青木透(以下、青木):ダレン氏を中心とするアーティスト集団「ママリアン・ダイビング・リフレックス」は、性体験を切り口に、高齢者が人生を語る演目を世界各地で行っています。さまざまな経験を持つ人生の先輩たちは、社会通念の在り方や変化に対して独自の視点を持つ方々ばかり。性体験を切り口に、その視点が浮き彫りになっていきます。
——ダレン氏と出演者は、1カ月間のワークショップを通じて脚本を練り上げた。
入江:僕も参加し、話し合いを重ねながら、センシティブな記憶を出し合ってきました。心を柔らかくするうえで、僕自身の性体験も話しました。面白かったのは、虚構と事実の狭間のグレーな部分が、ダレン氏によって解きほぐされていったこと。出演者には「こう見られたい」という思いが働きがちですが、そこを見抜かれてしまうんです。

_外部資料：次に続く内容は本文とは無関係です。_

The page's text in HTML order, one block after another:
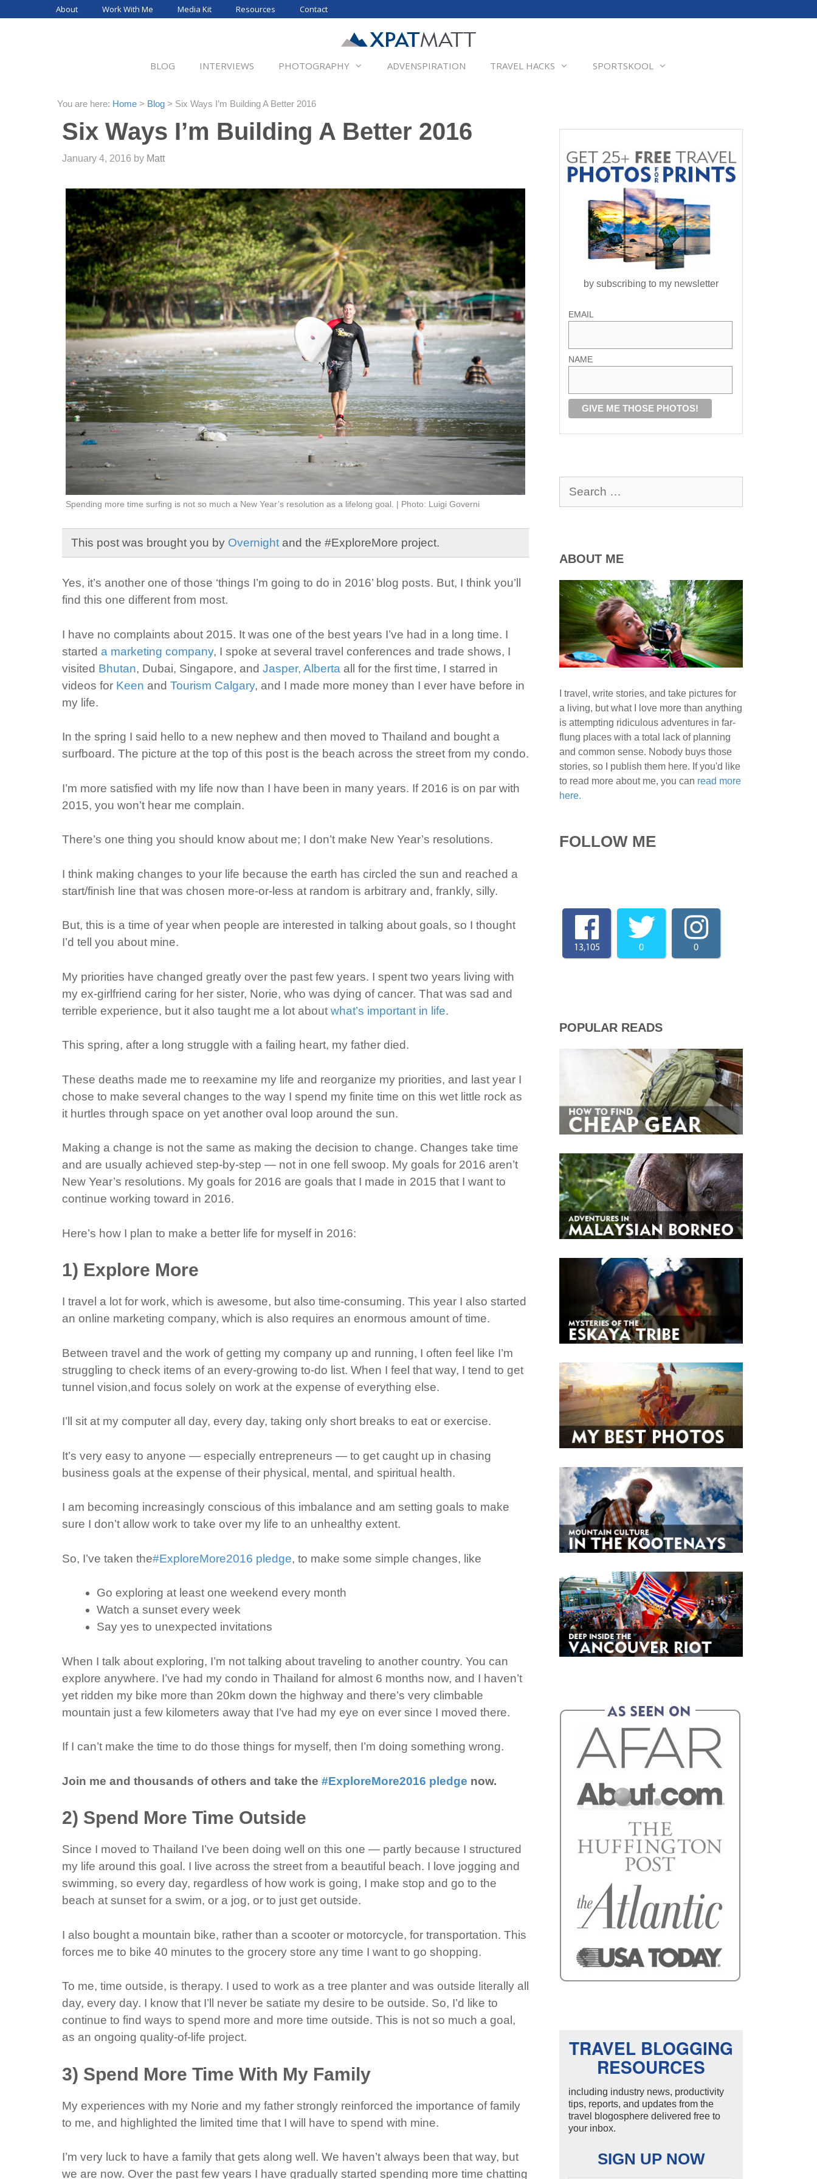
About Work With Me Media Kit Resources Contact
BLOG INTERVIEWS PHOTOGRAPHY ADVENSPIRATION TRAVEL HACKS SPORTSKOOL
You are here: Home > Blog > Six Ways I’m Building A Better 2016
Six Ways I’m Building A Better 2016
January 4, 2016 by Matt
Spending more time surfing is not so much a New Year’s resolution as a lifelong goal. | Photo: Luigi Governi
This post was brought you by Overnight and the #ExploreMore project.
Yes, it’s another one of those ‘things I’m going to do in 2016’ blog posts. But, I think you’ll
find this one different from most.
I have no complaints about 2015. It was one of the best years I’ve had in a long time. I
started a marketing company, I spoke at several travel conferences and trade shows, I
visited Bhutan, Dubai, Singapore, and Jasper, Alberta all for the first time, I starred in
videos for Keen and Tourism Calgary, and I made more money than I ever have before in
my life.
In the spring I said hello to a new nephew and then moved to Thailand and bought a
surfboard. The picture at the top of this post is the beach across the street from my condo.
I’m more satisfied with my life now than I have been in many years. If 2016 is on par with
2015, you won’t hear me complain.
There’s one thing you should know about me; I don’t make New Year’s resolutions.
I think making changes to your life because the earth has circled the sun and reached a
start/finish line that was chosen more-or-less at random is arbitrary and, frankly, silly.
But, this is a time of year when people are interested in talking about goals, so I thought
I’d tell you about mine.
My priorities have changed greatly over the past few years. I spent two years living with
my ex-girlfriend caring for her sister, Norie, who was dying of cancer. That was sad and
terrible experience, but it also taught me a lot about what’s important in life.
This spring, after a long struggle with a failing heart, my father died.
These deaths made me to reexamine my life and reorganize my priorities, and last year I
chose to make several changes to the way I spend my finite time on this wet little rock as
it hurtles through space on yet another oval loop around the sun.
Making a change is not the same as making the decision to change. Changes take time
and are usually achieved step-by-step — not in one fell swoop. My goals for 2016 aren’t
New Year’s resolutions. My goals for 2016 are goals that I made in 2015 that I want to
continue working toward in 2016.
Here’s how I plan to make a better life for myself in 2016:
1) Explore More
I travel a lot for work, which is awesome, but also time-consuming. This year I also started
an online marketing company, which is also requires an enormous amount of time.
Between travel and the work of getting my company up and running, I often feel like I’m
struggling to check items of an every-growing to-do list. When I feel that way, I tend to get
tunnel vision,and focus solely on work at the expense of everything else.
I’ll sit at my computer all day, every day, taking only short breaks to eat or exercise.
It’s very easy to anyone — especially entrepreneurs — to get caught up in chasing
business goals at the expense of their physical, mental, and spiritual health.
I am becoming increasingly conscious of this imbalance and am setting goals to make
sure I don’t allow work to take over my life to an unhealthy extent.
So, I’ve taken the#ExploreMore2016 pledge, to make some simple changes, like
Go exploring at least one weekend every month
Watch a sunset every week
Say yes to unexpected invitations
When I talk about exploring, I’m not talking about traveling to another country. You can
explore anywhere. I’ve had my condo in Thailand for almost 6 months now, and I haven’t
yet ridden my bike more than 20km down the highway and there’s very climbable
mountain just a few kilometers away that I’ve had my eye on ever since I moved there.
If I can’t make the time to do those things for myself, then I’m doing something wrong.
Join me and thousands of others and take the #ExploreMore2016 pledge now.
2) Spend More Time Outside
Since I moved to Thailand I’ve been doing well on this one — partly because I structured
my life around this goal. I live across the street from a beautiful beach. I love jogging and
swimming, so every day, regardless of how work is going, I make stop and go to the
beach at sunset for a swim, or a jog, or to just get outside.
I also bought a mountain bike, rather than a scooter or motorcycle, for transportation. This
forces me to bike 40 minutes to the grocery store any time I want to go shopping.
To me, time outside, is therapy. I used to work as a tree planter and was outside literally all
day, every day. I know that I’ll never be satiate my desire to be outside. So, I’d like to
continue to find ways to spend more and more time outside. This is not so much a goal,
as an ongoing quality-of-life project.
3) Spend More Time With My Family
My experiences with my Norie and my father strongly reinforced the importance of family
to me, and highlighted the limited time that I will have to spend with mine.
I’m very luck to have a family that gets along well. We haven’t always been that way, but
we are now. Over the past few years I have gradually started spending more time chatting
by subscribing to my newsletter
EMAIL
NAME
for:
ABOUT ME
I travel, write stories, and take pictures for
a living, but what I love more than anything
is attempting ridiculous adventures in far-
flung places with a total lack of planning
and common sense. Nobody buys those
stories, so I publish them here. If you'd like
to read more about me, you can read more
here.
FOLLOW ME
13,105 0 0
POPULAR READS
TRAVEL BLOGGING
RESOURCES
including industry news, productivity
tips, reports, and updates from the
travel blogosphere delivered free to
your inbox.
SIGN UP NOW

——自らのセックスについて語るのは、老若男女、性的指向を問わず羞恥を伴う。
入江:皆が自分の性体験を他人に話し始めると、不思議と自分も語れるようになるんです。世代や性的指向、ジェンダーが多彩な面々が、「あの人がここまで言ってくれたし、僕も」というように、「対話」を通じて羞恥心がなくなっていきました。